Department of Medicine, Surgery and Dentistry "Scuola Medica Salernitana" Section of Neuroscience, University of Salerno, Salerno, Italy.

出版信息

Prog Neuropsychopharmacol Biol Psychiatry. 2021 Jul 13;109:110250. doi: 10.1016/j.pnpbp.2021.110250. Epub 2021 Jan 20.

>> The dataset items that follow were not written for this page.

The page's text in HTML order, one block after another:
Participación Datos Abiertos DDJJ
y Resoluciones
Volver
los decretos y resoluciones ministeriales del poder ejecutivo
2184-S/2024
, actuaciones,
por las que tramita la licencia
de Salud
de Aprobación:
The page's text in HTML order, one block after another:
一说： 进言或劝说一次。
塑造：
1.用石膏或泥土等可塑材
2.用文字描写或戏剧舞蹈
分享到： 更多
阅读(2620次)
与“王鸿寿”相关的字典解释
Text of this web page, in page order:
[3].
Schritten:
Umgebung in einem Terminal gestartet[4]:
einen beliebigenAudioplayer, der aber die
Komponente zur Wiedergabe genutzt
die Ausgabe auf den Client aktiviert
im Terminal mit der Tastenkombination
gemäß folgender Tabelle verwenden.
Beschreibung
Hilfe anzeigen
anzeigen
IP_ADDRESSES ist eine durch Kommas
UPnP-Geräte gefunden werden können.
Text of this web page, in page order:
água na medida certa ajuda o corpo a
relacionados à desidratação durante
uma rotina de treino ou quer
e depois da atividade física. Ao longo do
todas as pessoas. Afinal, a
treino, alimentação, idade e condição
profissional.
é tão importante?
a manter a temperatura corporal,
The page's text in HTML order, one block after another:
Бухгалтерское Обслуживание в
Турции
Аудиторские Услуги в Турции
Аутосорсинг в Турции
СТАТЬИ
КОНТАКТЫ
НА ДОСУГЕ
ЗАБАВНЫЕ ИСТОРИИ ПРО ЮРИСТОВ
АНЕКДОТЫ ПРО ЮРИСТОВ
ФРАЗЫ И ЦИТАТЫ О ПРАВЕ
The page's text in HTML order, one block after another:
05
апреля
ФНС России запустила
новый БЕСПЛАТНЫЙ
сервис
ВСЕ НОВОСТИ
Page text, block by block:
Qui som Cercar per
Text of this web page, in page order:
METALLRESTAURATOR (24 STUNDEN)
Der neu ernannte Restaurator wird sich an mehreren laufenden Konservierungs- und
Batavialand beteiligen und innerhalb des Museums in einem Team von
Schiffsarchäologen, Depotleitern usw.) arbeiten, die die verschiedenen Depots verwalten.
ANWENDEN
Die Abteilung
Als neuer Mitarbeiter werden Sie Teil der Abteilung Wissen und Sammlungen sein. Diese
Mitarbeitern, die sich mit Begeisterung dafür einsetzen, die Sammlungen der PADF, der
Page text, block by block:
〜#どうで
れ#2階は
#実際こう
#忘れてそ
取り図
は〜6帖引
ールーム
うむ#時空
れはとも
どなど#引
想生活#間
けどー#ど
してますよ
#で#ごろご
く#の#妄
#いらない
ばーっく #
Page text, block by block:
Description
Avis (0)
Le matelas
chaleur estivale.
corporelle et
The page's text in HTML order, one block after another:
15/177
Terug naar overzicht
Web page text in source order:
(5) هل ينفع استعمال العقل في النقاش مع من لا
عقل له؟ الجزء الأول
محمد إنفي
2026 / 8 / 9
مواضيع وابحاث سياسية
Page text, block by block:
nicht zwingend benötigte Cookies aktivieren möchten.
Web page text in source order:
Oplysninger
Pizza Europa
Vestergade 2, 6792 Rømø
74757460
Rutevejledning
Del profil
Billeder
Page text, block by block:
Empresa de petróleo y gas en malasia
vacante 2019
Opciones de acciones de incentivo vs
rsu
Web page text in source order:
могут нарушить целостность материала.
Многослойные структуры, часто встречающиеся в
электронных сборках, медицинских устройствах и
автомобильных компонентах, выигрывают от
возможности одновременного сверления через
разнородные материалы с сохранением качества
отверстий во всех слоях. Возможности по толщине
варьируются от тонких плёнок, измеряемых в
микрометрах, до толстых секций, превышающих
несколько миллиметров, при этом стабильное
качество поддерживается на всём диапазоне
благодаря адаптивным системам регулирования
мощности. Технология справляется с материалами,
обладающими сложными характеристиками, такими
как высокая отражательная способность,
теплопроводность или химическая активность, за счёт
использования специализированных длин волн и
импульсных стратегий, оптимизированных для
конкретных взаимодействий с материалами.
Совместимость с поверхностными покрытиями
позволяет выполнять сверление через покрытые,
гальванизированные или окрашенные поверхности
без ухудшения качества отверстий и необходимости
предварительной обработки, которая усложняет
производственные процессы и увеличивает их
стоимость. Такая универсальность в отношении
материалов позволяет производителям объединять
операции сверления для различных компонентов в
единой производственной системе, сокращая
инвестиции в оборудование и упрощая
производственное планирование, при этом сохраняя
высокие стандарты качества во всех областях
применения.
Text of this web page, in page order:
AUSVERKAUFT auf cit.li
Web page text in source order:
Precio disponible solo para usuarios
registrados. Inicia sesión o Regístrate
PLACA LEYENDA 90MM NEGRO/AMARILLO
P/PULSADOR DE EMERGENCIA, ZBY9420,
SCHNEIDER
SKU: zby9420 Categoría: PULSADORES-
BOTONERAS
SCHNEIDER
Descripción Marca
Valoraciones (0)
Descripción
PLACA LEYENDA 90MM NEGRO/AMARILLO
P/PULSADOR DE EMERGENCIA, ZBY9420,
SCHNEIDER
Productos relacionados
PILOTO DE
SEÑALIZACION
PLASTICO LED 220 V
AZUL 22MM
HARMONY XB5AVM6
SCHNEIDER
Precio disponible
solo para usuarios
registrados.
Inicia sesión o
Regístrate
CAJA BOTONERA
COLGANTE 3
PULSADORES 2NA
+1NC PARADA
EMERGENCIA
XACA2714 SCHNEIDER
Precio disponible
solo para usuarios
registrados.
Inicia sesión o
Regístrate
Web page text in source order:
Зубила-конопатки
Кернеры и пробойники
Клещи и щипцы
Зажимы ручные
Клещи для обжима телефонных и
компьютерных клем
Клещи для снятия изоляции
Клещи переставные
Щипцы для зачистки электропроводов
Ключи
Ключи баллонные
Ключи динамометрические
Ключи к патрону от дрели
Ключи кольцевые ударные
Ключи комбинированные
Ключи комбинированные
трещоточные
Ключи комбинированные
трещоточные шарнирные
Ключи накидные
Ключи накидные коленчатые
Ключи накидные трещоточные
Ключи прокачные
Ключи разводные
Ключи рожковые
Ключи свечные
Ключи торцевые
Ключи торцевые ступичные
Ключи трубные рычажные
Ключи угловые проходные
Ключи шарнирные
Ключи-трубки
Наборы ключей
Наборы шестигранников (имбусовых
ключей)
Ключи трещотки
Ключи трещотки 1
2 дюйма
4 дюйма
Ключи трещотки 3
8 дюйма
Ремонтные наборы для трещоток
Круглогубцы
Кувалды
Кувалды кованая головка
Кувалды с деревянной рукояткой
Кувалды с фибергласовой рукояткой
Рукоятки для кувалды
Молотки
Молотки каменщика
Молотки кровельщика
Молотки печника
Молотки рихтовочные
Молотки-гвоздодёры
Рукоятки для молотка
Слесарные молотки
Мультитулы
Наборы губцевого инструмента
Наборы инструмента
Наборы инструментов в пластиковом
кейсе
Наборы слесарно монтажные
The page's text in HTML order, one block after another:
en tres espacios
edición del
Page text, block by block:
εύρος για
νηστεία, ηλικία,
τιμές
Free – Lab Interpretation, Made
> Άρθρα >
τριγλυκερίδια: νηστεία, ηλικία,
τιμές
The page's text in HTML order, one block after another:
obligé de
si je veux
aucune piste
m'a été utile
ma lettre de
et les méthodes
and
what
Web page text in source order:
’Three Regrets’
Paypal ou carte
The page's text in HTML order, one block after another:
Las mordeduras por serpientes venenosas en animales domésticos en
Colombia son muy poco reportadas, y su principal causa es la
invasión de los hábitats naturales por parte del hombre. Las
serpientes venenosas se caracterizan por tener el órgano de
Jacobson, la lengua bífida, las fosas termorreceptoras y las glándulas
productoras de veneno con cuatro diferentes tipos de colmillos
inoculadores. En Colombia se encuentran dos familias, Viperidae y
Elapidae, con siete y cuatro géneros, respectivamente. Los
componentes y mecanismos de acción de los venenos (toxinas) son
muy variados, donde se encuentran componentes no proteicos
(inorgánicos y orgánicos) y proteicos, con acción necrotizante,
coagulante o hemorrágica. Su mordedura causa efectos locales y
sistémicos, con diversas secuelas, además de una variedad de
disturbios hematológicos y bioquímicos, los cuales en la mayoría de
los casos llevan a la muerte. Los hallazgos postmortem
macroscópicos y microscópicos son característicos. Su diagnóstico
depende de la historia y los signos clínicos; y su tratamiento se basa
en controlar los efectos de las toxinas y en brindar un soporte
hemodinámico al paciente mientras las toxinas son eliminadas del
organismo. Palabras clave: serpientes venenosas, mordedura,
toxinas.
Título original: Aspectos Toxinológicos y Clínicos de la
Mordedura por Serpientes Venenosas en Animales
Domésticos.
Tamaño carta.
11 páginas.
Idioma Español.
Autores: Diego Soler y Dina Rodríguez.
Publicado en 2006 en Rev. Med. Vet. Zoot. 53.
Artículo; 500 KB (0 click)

DOI:10.1016/j.pnpbp.2021.110250
PMID:33484755
Abstract

First generation antipsychotics (FGAs) are more likely to induce extrapyramidal side-effects (EPS) than second generation antipsychotics (SGAs), and EPS have been shown associated to cognitive deficits in schizophrenia. So far, no study has explored the relationships between EPS and social cognition (SC) in people with schizophrenia. Therefore, we assessed the prevalence of EPS in a large sample of drug-treated community-dwelling persons with schizophrenia and explored their relationships with patients' neurocognitive and SC abilities. 875 patients underwent EPS, psychopathological, neurocognitive and SC assessments by means of standardized measures. Relationships between EPS, psychopathology and neurocognitive and SC measures were investigated by correlation tests. Moreover, a partial correlation network was computed by means of a network analysis. 256 patients were treated with FGAs alone or in combination with SGA and 619 with SGAs. EPS were significantly more frequent in FGA-treated group than in the SGA-treated one. Patients with EPS disclosed a more severe psychopathology and were more impaired in neurocognitive and SC measures compared to those without EPS. Disorganization, expressive deficit, and duration of illness were significantly associated to both neurocognitive and SC measures while EPS were associated to neurocognitive measures only. The network analysis showed that parkinsonism was the sole EPS directly connected to both psychopathological and neurocognitive indices whereas no direct connection emerged between EPS and SC measures. Present findings confirm that EPS are still present in the era of SGAs and contribute, together with other clinical variables, to the neurocognitive but not to the SC impairment of patients with schizophrenia.

摘要

第一代抗精神病药(FGAs)比第二代抗精神病药(SGAs)更有可能引起锥体外系副作用(EPS),并且 EPS 已被证明与精神分裂症患者的认知缺陷有关。到目前为止,还没有研究探讨精神分裂症患者中 EPS 与社会认知(SC)之间的关系。因此,我们评估了大样本药物治疗的社区居住精神分裂症患者中 EPS 的患病率,并探讨了它们与患者神经认知和 SC 能力的关系。875 名患者接受了 EPS、精神病理学、神经认知和 SC 评估,采用标准化量表进行评估。通过相关测试研究了 EPS、精神病理学与神经认知和 SC 测量之间的关系。此外,通过网络分析计算了部分相关网络。256 名患者单独使用 FGA 或与 SGA 联合治疗,619 名患者使用 SGA。FGA 治疗组的 EPS 明显多于 SGA 治疗组。与无 EPS 的患者相比,有 EPS 的患者表现出更严重的精神病理学,在神经认知和 SC 测量方面的表现也更差。精神分裂症患者的精神病理学、神经认知和 SC 测量结果呈显著负相关。精神分裂症患者的神经认知和 SC 测量结果与 EPS 呈显著负相关,而与精神病理学无显著相关。网络分析显示,帕金森病是唯一与精神病理学和神经认知指数直接相关的 EPS,而 EPS 与 SC 测量之间没有直接联系。目前的研究结果证实,在 SGA 时代,EPS 仍然存在,并且与其他临床变量一起,导致精神分裂症患者的神经认知受损,而不是 SC 受损。